A collection of scriptural meditations from Saints and Fathers of the Church.

When you are praying, don’t rack your brains to find words. On many occasions the simple, monotonous stammering of children has satisfied their Father who is in heaven. Don’t bother to be loquacious lest the mind is bewildered in the search for words. The tax-collector gained the Lord’s forgiveness with a single sentence, and a single word charged with faith was the salvation of the robber. Loquacity in prayer often fills the head with foolish fancies and provokes distractions. Brevity on the other hand - sometimes only one word is enough - in general favors recollection.

Those who mourn and those who are insensitive are not subject to fear, but the cowardly often have become deranged. And this is natural. For the Lord rightly forsakes the proud that the rest of us may learn not to be puffed up.

The body can neither love nor hate. Neither can a body fall in love with a body. The capability for love belongs to the soul. When the soul is in love with the body, that is not love but desire, lust. When the soul is in love with the soul, but not through God, that is either admiration, or pity. However, when the soul, through God loves the soul, without consideration for the appearance of the body - beauty or ugliness - that is love. That is true love. For in love is life.

The fathers have laid down that psalmody is a weapon, and prayer is a wall, and honest tears are a bath; but blessed obedience in their judgment is confession of faith, without which no one subject to the passions will see the Lord.

Fasting needn't be limited to abstinence from food alone, because true fasting is departure from evil deeds. Forgive your neighbor any insult, abstain from causing your neighbor offence, abstain from irritation, from senseless sorrows, from fear, wrath, and so on. ‘True fasting is alienation from evil, temperance of the tongue, setting aside of wrath, casting out of lust, idle talk, lies, and oath-breaking’…This is a true and pleasing fast for the Lord. Departing from these vices and from a corrupt state is what comprises a true fast.

Self-knowledge is a true idea of one's spiritual growth, and an unbroken remembrance of one's slightest sins.

A sign of deliverance from our falls is the continual reckoning of ourselves as debtors.

Painstaking repentance, mourning cleansed of all impurity, and holy humility in beginners, are as different and distinct from each other as yeast and flour from bread. By open repentance the soul is broken and refined; it is brought to a certain unity, I will even say a commingling with God, by means of the water of genuine mourning. Then, kindled by the fire of the Lord, blessed humility becomes bread and is made firm without the leaven of pride. Therefore, when this holy three-fold cord or, rather, heavenly rainbow, unites into one power and activity, it acquires its own effects and properties. And whatever you name as an indication of one of them, is a token also of another. The first and paramount property of this excellent and admirable trinity is the acceptance of indignity with the greatest pleasure, when the soul receives it with outstretched hands and welcomes it as something that relieves and cauterizes diseases of the soul and great sins. The second property is the loss of all bad temper, and humility as its subsiding. The third and highest degree is a true distrust of one’s good qualities and a constant desire to learn.

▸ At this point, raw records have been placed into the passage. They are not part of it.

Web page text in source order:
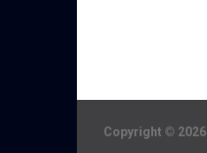
Copyright © 2026
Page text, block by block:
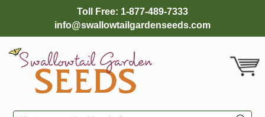
Toll Free: 1-877-489-7333
info@swallowtailgardenseeds.com
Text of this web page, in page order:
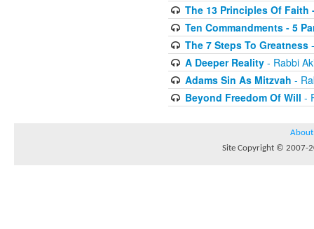
The 13 Principles Of Faith
Ten Commandments - 5
The 7 Steps To Greatness-
A Deeper Reality- Rabbi
Adams Sin As Mitzvah -
Beyond Freedom Of Will -
About
Site Copyright © 2007-
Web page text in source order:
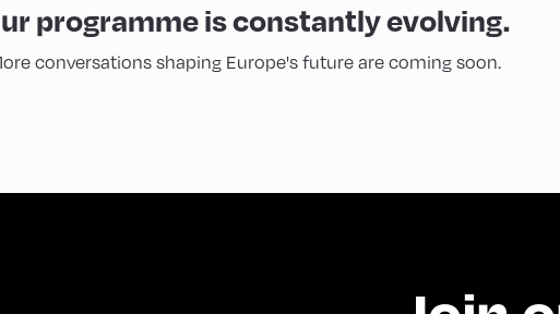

Meekness is the fellow-worker of obedience, the guide of the brotherhood, a bridle for the enraged, a check to the irritable, a minister of joy, the imitation of Christ, something proper to angels, shackles for demons, a shield against bitterness.

Peace of soul is acquired by perfect surrender to the Divine Will, without which nothing happens... He, in whose heart humility and meekness are reborn, will find true rest for his soul. He will be satisfied with everything, grateful for everything, peaceful and full of love for everybody. He will judge none and will feel no anger. His heart will be filled with divine sweetness, that is, he will feel in himself the Kingdom of God because God grants His grace only to the humble.

Bring out the staff of patience, and the dogs will soon stop their insolence. Patience is an unbroken labor of the soul which is never shaken by deserved or undeserved blows. The patient man is a faultless worker, who turns his faults into victories. Patience is the limitation of suffering that is accepted day by day. Patience lays aside all excuses and all attention to herself. The worker needs patience more than his food, because the one brings him a crown, while the other may bring ruin.

If your heart has been softened either by repentance before God or by learning the boundless love of God towards you, do not be proud with those whose hearts are still hard. Remember how long your heart was hard and incorrigible. Seven brothers were ill in one hospital. One recovered from his illness and got up and rushed to serve his other brothers with brotherly love, to speed their recovery. Be like this brother. Consider all men to be your brothers, and sick brothers at that. And if you come to feel that God has given you better health than others, know that it is given through mercy, so in health you may serve your frailer brothers.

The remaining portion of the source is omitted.